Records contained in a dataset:
····················

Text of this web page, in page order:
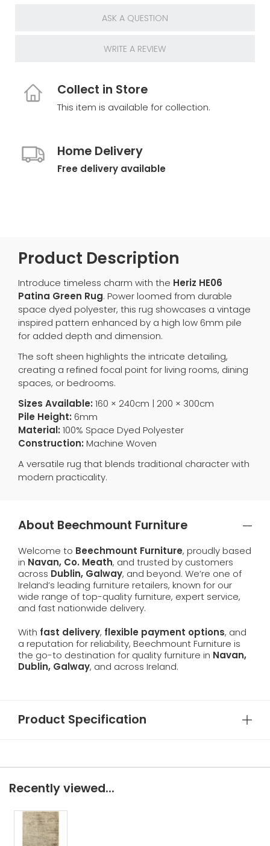
ASK A QUESTION
WRITE A REVIEW
Collect in Store
This item is available for collection.
Home Delivery
Free delivery available
Product Description
Introduce timeless charm with the Heriz HE06
Patina Green Rug. Power loomed from durable
space dyed polyester, this rug showcases a vintage
inspired pattern enhanced by a high low 6mm pile
for added depth and dimension.
The soft sheen highlights the intricate detailing,
creating a refined focal point for living rooms, dining
spaces, or bedrooms.
Sizes Available: 160 × 240cm | 200 × 300cm
Pile Height: 6mm
Material: 100% Space Dyed Polyester
Construction: Machine Woven
A versatile rug that blends traditional character with
modern practicality.
About Beechmount Furniture
Welcome to Beechmount Furniture, proudly based
in Navan, Co. Meath, and trusted by customers
across Dublin, Galway, and beyond. We’re one of
Ireland’s leading furniture retailers, known for our
wide range of top-quality furniture, expert service,
and fast nationwide delivery.
With fast delivery, flexible payment options, and
a reputation for reliability, Beechmount Furniture is
the go-to destination for quality furniture in Navan,
Dublin, Galway, and across Ireland.
Product Specification
Recently viewed...

····················

What you have to do: Scan the data, and report each line that uses the word "Ireland".

Completed task:
Ireland’s leading furniture retailers, known for our
Dublin, Galway, and across Ireland.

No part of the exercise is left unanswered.